-- What you should do --
Determine how many lines in the entries below hold "about". Respond with that number only.

Segment Start: Data excerpts

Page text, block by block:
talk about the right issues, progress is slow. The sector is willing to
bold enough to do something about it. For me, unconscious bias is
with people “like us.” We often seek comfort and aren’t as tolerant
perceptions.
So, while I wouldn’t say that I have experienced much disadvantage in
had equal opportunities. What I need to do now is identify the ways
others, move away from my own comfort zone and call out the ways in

Segment End: Data excerpts

-- Response to this task --
2